## What to work on
As the answer, give a copy of each line below that includes the word "소비자의".

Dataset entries
####
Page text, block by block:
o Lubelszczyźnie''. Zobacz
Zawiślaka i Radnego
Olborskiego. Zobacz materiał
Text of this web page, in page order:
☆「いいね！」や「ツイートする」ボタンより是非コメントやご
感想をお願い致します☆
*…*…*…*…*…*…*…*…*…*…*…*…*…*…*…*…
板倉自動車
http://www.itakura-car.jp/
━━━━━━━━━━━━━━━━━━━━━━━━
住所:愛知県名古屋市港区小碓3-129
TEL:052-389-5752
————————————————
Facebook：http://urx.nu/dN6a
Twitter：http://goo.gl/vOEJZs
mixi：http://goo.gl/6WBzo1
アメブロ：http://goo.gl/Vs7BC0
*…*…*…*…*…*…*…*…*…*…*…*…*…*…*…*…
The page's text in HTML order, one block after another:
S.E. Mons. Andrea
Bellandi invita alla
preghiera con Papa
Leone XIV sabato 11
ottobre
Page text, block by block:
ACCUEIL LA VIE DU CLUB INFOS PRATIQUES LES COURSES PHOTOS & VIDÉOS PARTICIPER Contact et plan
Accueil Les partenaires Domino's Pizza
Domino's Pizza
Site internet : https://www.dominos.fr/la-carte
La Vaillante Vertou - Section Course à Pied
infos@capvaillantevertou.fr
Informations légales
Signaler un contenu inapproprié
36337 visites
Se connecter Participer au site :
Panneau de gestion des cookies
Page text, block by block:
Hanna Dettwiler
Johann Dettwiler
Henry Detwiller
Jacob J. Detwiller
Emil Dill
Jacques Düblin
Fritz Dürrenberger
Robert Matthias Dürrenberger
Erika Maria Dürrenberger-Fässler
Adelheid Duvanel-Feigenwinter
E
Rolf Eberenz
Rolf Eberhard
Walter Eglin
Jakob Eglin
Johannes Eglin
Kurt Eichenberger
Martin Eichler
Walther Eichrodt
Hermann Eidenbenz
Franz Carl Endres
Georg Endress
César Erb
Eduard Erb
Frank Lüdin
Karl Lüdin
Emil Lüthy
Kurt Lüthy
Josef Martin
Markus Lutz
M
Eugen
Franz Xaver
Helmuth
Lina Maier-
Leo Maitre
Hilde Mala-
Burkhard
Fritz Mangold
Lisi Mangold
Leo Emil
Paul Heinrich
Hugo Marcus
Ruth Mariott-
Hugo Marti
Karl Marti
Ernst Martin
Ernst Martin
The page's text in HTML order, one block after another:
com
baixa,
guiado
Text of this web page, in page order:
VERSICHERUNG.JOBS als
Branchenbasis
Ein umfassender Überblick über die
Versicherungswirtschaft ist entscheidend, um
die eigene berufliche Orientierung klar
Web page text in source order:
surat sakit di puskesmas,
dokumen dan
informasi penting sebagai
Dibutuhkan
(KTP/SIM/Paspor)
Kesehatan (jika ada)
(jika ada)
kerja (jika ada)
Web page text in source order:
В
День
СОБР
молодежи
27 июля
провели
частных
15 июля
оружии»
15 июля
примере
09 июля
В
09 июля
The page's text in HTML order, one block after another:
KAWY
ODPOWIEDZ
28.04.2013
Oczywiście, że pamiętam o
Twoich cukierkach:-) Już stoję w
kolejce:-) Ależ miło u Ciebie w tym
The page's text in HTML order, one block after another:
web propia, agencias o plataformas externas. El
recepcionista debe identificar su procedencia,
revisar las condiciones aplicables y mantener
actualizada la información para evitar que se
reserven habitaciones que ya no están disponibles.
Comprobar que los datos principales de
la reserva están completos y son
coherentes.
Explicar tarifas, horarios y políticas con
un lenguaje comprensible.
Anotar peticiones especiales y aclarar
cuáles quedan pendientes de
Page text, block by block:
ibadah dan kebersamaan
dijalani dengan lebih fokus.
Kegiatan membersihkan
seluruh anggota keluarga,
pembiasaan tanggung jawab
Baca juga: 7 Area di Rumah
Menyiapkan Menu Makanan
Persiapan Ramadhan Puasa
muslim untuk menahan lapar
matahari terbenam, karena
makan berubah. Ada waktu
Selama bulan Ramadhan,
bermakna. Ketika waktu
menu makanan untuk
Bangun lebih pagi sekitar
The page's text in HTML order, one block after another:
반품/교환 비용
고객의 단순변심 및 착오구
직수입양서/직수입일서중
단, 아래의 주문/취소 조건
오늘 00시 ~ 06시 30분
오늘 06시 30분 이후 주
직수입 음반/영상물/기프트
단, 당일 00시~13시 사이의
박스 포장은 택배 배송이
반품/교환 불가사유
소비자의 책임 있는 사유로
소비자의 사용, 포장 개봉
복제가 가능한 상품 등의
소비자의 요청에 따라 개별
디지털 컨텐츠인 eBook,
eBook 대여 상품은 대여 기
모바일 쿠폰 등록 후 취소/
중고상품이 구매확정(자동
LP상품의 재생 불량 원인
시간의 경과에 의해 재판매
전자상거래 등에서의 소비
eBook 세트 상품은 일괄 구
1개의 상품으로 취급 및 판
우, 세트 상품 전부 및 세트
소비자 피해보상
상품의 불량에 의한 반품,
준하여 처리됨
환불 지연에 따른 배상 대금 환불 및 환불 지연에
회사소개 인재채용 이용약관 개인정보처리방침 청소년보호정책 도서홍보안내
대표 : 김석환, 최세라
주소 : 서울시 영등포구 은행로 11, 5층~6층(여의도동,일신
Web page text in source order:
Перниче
####
## Solution below
소비자의 책임 있는 사유로
소비자의 사용, 포장 개봉
소비자의 요청에 따라 개별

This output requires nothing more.